Hoy debuta un jugador y algunos aficionados que se dirigen al estadio piensan en eso. «Está muy chavo» dijo un señor mayor que las ha visto todas. Los más avesados cual cronistas deportivos ya lo vieron jugar y pronostican que ese crack si salvará al equipo local, que esta vez sí sube a Primera.
La revista se escribe mientras se observa la cola frente a las taquillas donde se adquieren los boletos que traen el diseño con colores y logos del equipo de casa.
Habrá el que llegue tarde, a veces ocurre, y desde afuera en el estacionamiento escucha el gol estruendoso de la tribuna en el festejo, o el silencio avasallador del gol en contra.
En la antesala se instaló la cruel incertidumbre mientras avanza la fila. Gente de cachucha por el sol bárbaro, otros se meten bajo el techo de la tribuna de sombra y son constantemente acosados por las porras de sol ya ebrios antes de que inicie el partido.

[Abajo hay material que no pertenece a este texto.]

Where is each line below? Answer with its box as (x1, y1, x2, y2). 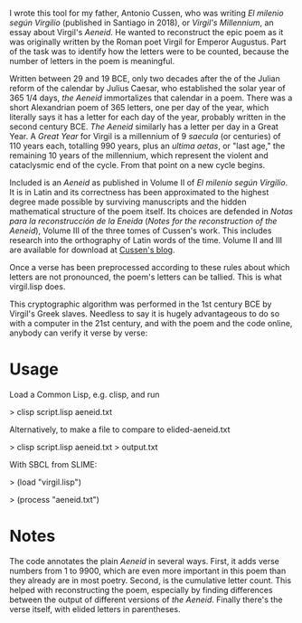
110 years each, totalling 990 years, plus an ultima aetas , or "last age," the (9, 140, 286, 151)
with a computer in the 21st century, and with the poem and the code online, (9, 318, 293, 328)
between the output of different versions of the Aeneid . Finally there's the (9, 594, 283, 605)
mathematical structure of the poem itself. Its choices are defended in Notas (9, 206, 294, 216)
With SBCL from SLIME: (9, 458, 98, 469)
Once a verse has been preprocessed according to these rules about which (9, 262, 291, 272)
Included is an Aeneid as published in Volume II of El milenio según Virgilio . (9, 177, 288, 188)
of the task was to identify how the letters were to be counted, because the (9, 46, 289, 57)
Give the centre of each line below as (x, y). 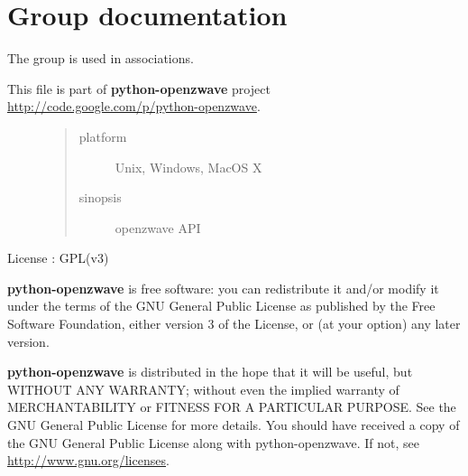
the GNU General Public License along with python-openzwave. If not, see (213, 442)
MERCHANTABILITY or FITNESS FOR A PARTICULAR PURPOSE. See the (232, 407)
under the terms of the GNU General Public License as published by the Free (221, 306)
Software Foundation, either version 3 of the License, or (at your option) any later (234, 324)
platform (103, 136)
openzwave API (158, 227)
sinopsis (100, 197)
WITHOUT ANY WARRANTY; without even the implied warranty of (203, 389)
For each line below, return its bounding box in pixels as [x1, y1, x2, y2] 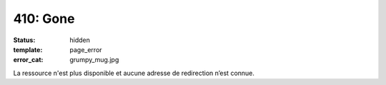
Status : [13, 36, 36, 44]
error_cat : [13, 56, 44, 64]
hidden [69, 36, 91, 44]
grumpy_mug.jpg [69, 56, 119, 64]
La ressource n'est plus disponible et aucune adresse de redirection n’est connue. [13, 69, 255, 77]
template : [13, 45, 43, 54]
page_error [69, 45, 103, 54]
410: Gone [13, 11, 75, 26]
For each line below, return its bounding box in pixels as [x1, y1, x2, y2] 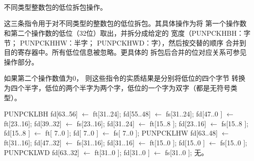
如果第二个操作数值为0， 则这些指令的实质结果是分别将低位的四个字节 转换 [4, 73, 246, 83]
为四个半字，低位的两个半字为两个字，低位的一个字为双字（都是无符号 [4, 82, 230, 92]
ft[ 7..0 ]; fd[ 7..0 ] [45, 128, 99, 138]
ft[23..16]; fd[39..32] [4, 118, 62, 128]
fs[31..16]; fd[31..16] [76, 137, 135, 147]
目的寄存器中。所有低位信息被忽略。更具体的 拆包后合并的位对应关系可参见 [4, 47, 247, 57]
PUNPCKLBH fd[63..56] [4, 109, 78, 119]
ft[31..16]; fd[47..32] [4, 137, 62, 147]
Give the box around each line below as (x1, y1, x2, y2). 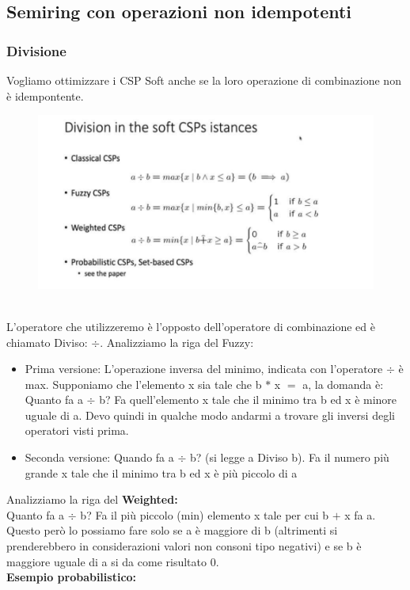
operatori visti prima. (25, 422, 129, 439)
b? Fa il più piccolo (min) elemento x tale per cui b (80, 506, 329, 523)
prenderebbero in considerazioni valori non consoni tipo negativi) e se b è (6, 538, 362, 554)
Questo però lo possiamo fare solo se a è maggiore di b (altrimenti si (6, 522, 338, 539)
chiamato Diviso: (6, 333, 88, 350)
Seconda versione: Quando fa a (25, 449, 174, 466)
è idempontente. (6, 87, 84, 104)
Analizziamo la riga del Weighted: (6, 491, 178, 508)
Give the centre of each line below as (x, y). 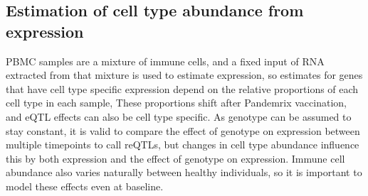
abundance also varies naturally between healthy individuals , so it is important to (184, 172)
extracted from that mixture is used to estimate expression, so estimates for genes (184, 75)
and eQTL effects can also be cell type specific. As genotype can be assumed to (179, 116)
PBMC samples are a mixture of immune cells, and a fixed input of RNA (165, 61)
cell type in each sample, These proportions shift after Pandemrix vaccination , (177, 103)
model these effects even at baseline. (85, 186)
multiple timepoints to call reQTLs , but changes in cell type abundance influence (183, 145)
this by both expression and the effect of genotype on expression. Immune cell (175, 158)
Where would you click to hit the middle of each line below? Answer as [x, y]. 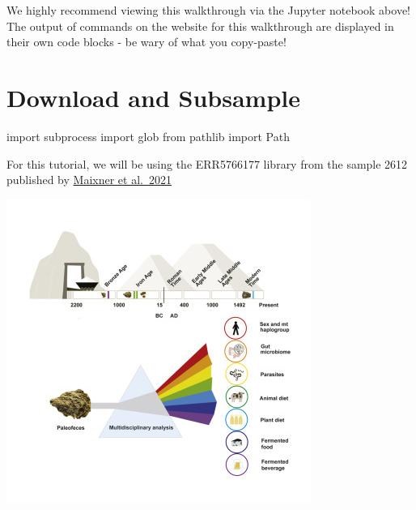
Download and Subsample [153, 97]
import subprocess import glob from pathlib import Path [148, 136]
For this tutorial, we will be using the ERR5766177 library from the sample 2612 [207, 163]
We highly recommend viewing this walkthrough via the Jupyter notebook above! [208, 10]
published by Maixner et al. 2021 [89, 180]
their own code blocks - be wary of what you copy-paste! [146, 42]
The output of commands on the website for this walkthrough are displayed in [200, 26]
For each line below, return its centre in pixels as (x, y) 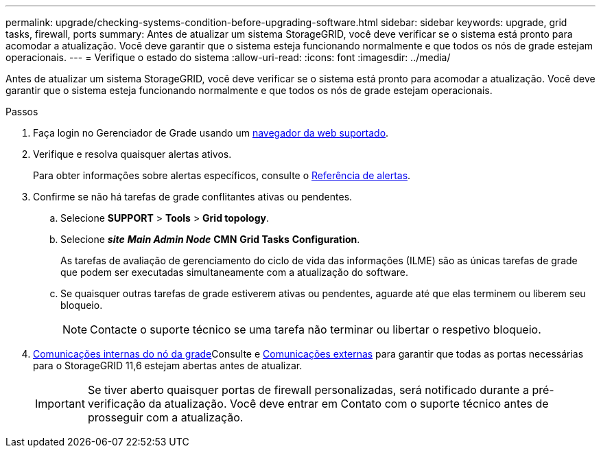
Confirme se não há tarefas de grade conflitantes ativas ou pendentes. (193, 197)
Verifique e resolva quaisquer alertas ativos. (132, 154)
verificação (116, 404)
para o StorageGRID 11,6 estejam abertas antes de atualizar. (168, 365)
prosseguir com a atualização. (165, 417)
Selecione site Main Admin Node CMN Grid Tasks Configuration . (210, 239)
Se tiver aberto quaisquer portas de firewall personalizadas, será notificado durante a (308, 390)
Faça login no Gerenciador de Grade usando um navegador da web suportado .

La porra del equipo visitante entra a las gradas por la puerta principal bajo un sospechoso y ceremonioso respeto de la porra local que muestra su educación traída de casa y que en cualquier momento puede cambiar según vaya el juego que nunca deja de ser el uno contra el otro, a ver quien es el peor de todos.
Quienes van con su morra la cuidan como si se la fueran a robar. Sabiendo que no hay necesidad de eso, cuando quieren ellas solitas se van. Como quiera cuídate Juan que por ahí te andan buscando, en los tumultos siempre habrá de todo, es una mescolanza de pasiones. Hay de aquellos que sólo van a sobarse la panza.
Más allá del espectáculo de las patadas y los cabezasos, avanza por el graderío el entusiasmo, la furia contenida, la venganza colectiva, el coraje, la ambición, el cariño muy poco, las ganas de sacar todo lo que se trae por dentro. La diversión entonces empieza antes de que silbe el árbitro.
Unos portan la casaca local del año del caldo regalada por su peor es nada en un cumpleaños, misma que después servirá para echarse un vaciado. Otros llevan banderines para ondearlo, o guardarlo si pierden, donde nadie lo vea. Llevan botana, compran cheve, van a orinar cada rato, espérate carnal me estás pisando, un vato lleva el pelo de platanito y le arrojan objetos.
Empieza el Partido luego de que muy formal el árbitro muestra las reglas y echa un volado. Los primeros minutos los jugadores flotan en su fama, todavía no la cagan, dan pases laterales. La afición ve con misericordia al joven que debuta. Lo vieron calentar, husmearon sus tachones, su forma de andar, de correr y pegar brincos para simular un remate en la imaginaria, el entrenador habló con él, pero bien sabe el chavo que eso no le salva.
El terreno de juego comienza a ser ríspido, jugadores dieron contra el suelo, encontraron la espinilla de un rival y este la de ellos. Los utileros están al tiro para correr a echarle agua al caído que se retuerce aunque no lo hayan tocado. Los locales piden penalti, los fuereños dice que se cayó de maduro.
El árbitro marca penalti y toda la banda quiere tirarlo. El chavo nuevo se esconde pero el entrenador le dice, para darle confianza, que él lo ejecute. El jugador más viejo del equipo ya se la sabe. Los nervios comienzan la vieja rutina. Si mete gol, será un ídolo del momento; si lo falla, será mejor que todo sea un sueño, que nunca escribí esto.
Si lo falla, todavía queda un milagro, el árbitro o inmaculado señor de los dioses de ese momento, saca un carta de la manga y hace que se repita el tiro, el de gracia, para complacer al noble aficionado paga boleto y al pagano que logró entrar de gorra.
No cabe duda que es en estos espectáculos donde el mundo nos llega, no sólo a través de los cinco sentidos, sino en el tumulto incomprensible de las emociones colectivas.